(Records for this task begins)

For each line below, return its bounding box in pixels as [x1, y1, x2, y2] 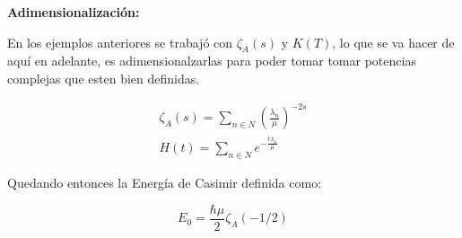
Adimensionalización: [7, 3, 140, 21]
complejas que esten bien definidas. [7, 68, 200, 87]
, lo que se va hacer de [332, 32, 455, 51]
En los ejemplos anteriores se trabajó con [7, 32, 233, 51]
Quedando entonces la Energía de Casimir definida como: [7, 173, 322, 192]
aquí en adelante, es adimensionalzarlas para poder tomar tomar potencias [7, 51, 416, 70]
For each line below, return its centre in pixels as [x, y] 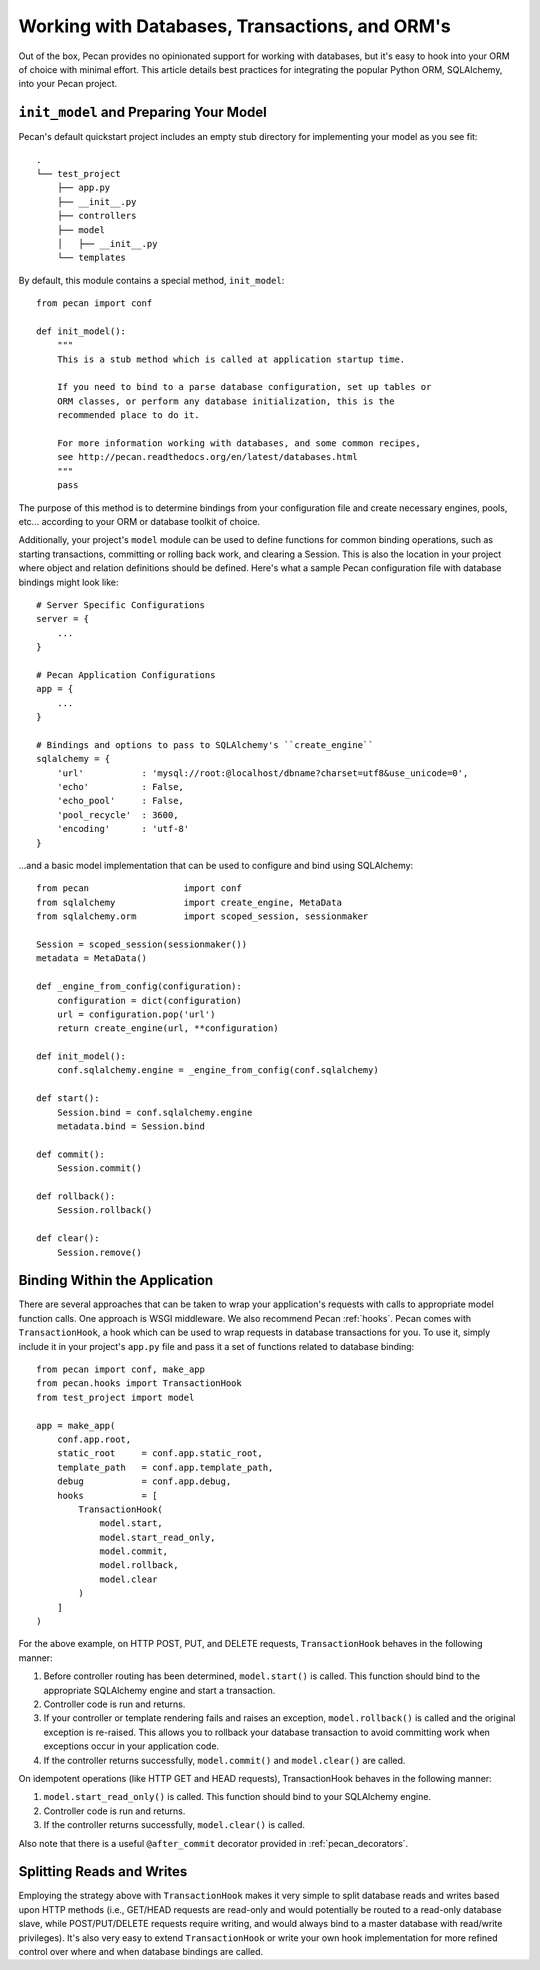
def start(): [68, 1098]
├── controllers [96, 216]
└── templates [91, 258]
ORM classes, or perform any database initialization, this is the [225, 401]
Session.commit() [99, 1168]
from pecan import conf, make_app [120, 1369]
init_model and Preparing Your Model [142, 112]
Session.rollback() [104, 1210]

(Records for this task ends)

◆ **Task goal**
Without including any pictures, output all the entries above exactly.

◆ **Solution**
For each line below, return its bounding box in pixels as [x1, y1, x2, y2] 
Adimensionalización: [7, 3, 140, 21]
complejas que esten bien definidas. [7, 68, 200, 87]
, lo que se va hacer de [332, 32, 455, 51]
En los ejemplos anteriores se trabajó con [7, 32, 233, 51]
Quedando entonces la Energía de Casimir definida como: [7, 173, 322, 192]
aquí en adelante, es adimensionalzarlas para poder tomar tomar potencias [7, 51, 416, 70]
For each line below, return its centre in pixels as [x, y] 
def start(): [68, 1098]
├── controllers [96, 216]
└── templates [91, 258]
ORM classes, or perform any database initialization, this is the [225, 401]
Session.commit() [99, 1168]
from pecan import conf, make_app [120, 1369]
init_model and Preparing Your Model [142, 112]
Session.rollback() [104, 1210]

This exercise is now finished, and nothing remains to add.